The OpenCL header file from the CUDA sdk doesn’t define CL_FP_CORRECTLY_ROUNDED_DIVIDE_SQRT, nor do NVidia OpenCL devices return that information in the Single FP Config information (http://www.khronos.org/registry/cl/specs/opencl-1.2.pdf#page=234). This means Divide and SQRT calculated on the devices are not done according to the IEEE 754 spec, and you can trivially check this for yourself.
Is this something that was maybe overlooked, or planned to be implemented later, or is there an inherent reason why it won’t/can’t be implemented? Or have I just missed something like downloading the wrong driver (I have the CUDA 5.5 SDK).

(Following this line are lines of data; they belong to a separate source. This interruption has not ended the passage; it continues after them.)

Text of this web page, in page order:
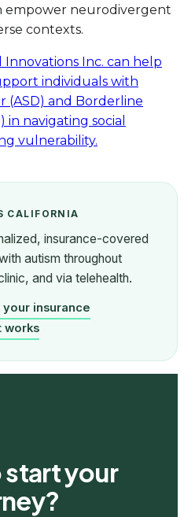
empower neurodivergent
contexts.
Innovations Inc. can help
individuals with
(ASD) and Borderline
in navigating social
vulnerability.
CALIFORNIA
insurance-covered
autism throughout
and via telehealth.
your insurance
works
start your
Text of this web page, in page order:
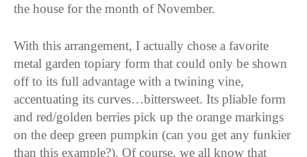
the house for the month of November.
With this arrangement, I actually chose a favorite
metal garden topiary form that could only be shown
off to its full advantage with a twining vine,
accentuating its curves…bittersweet. Its pliable form
and red/golden berries pick up the orange markings
on the deep green pumpkin (can you get any funkier
than this example?). Of course, we all know that

I don’t believe NVIDIA is prioritizing OpenCL 1.2, and certainly haven’t heard anything myself… there’s been a few posts in the last few months about it and no definite answer from NVIDIA. If you need OpenCL 1.2 for some reason, I’d say go over to ATI.
I do not use OpenCL, but I assume this is about single-precision division and sqrt? For a reference single-precision IEEE-754 rounded square root, you might want to try adapting the following code:
Of course one could also use the host’s math.h sqrtf() implementation as the reference, as there are only 2**32 test cases to consider so an exhaustive test would take less than half an hour. Just make sure to dial up the “strict” floating-point settings of the host compiler, otherwise the host library square roots may not be correctly rounded! Testing division is a bit trickier, one cannot really do that exhaustively, even for single precision.
Before expending time on a test effort, it probably would be advisable to first establish what properties are actually promised by NVIDIA’s OpenCL implementation based on the documentation and feature strings.